Contents
Accelerating the Human Cognitive Process
Using Internet searches to predict the spread of flu; predicting damage to aircraft engine components; determining inflation rates in real-time; catching potential criminals before they even commit the crime: The promises of big data are as astounding as they are complex. Already, an army of service providers have specialized in providing us with big data‘s „benefits“ - or competently protecting us from them. A lot of money will be made based on this advice, but what big data is exactly remains largely unclear.

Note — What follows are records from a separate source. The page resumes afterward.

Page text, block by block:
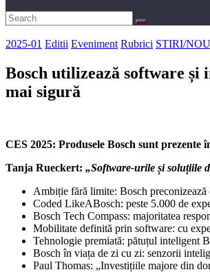
2025-01 Editii Eveniment Rubrici STIRI/
Bosch utilizează software
mai sigură
CES 2025: Produsele Bosch sunt prezente
Tanja Rueckert: „Software-urile și soluțiile
Ambiție fără limite: Bosch
Coded LikeABosch: peste 5.000 de
Bosch Tech Compass: majoritatea
Mobilitate definită prin software: cu
Tehnologie premiată: pătuțul inteligent
Bosch în viața de zi cu zi: senzorii
Paul Thomas: „Investițiile majore din
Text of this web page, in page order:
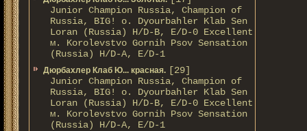
Junior Champion Russia, Champion of
Russia, BIG! о. Dyourbahler Klab Sen
Loran (Russia) H/D-B, E/D-0 Excellent
м. Korolevstvo Gornih Psov Sensation
(Russia) H/D-A, E/D-1
Дюрбахлер Клаб Ю... красная. [29]
Junior Champion Russia, Champion of
Russia, BIG! о. Dyourbahler Klab Sen
Loran (Russia) H/D-B, E/D-0 Excellent
м. Korolevstvo Gornih Psov Sensation
(Russia) H/D-A, E/D-1
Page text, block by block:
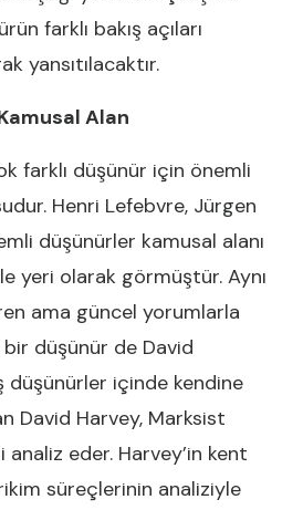
farklı bakış açıları
yansıtılacaktır.
Alan
farklı düşünür için önemli
Henri Lefebvre, Jürgen
düşünürler kamusal alanı
yeri olarak görmüştür. Aynı
ama güncel yorumlarla
düşünür de David
düşünürler içinde kendine
David Harvey, Marksist
analiz eder. Harvey’in kent
süreçlerinin analiziyle
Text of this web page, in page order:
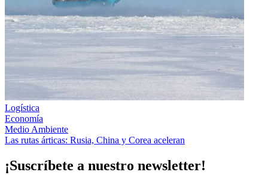
Logística
Economía
Medio Ambiente
Las rutas árticas: Rusia, China y Corea aceleran
¡Suscríbete a nuestro newsletter!
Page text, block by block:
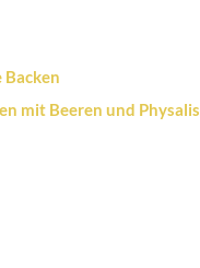
mit Beeren und Physalis

Many may intuitively equate the term „big data“ with huge amounts of data to be analysed. It is undoubtedly true that the absolute amount of data in the world has increased dramatically over the past decades. The best available estimate assumes that the total amount of data has increased a hundredfold in the two decades from 1987 to 2007.[1] By way of comparison, historian Elisabeth Eisenstein writes that in the first five decades after Johannes Gutenberg invented a movable-type printing system, the amount of books in the world roughly doubled. [2] And the increase in data is not letting up; at present, the amount of data in the world is supposed to double at least every two years. [3] A common idea is that the increase in the quantity of data will at some point lead to improved quality. However, it seems doubtful that an increase in quantity of data alone will lead to the big data phenomenon that is expected to profoundly change our economy and society.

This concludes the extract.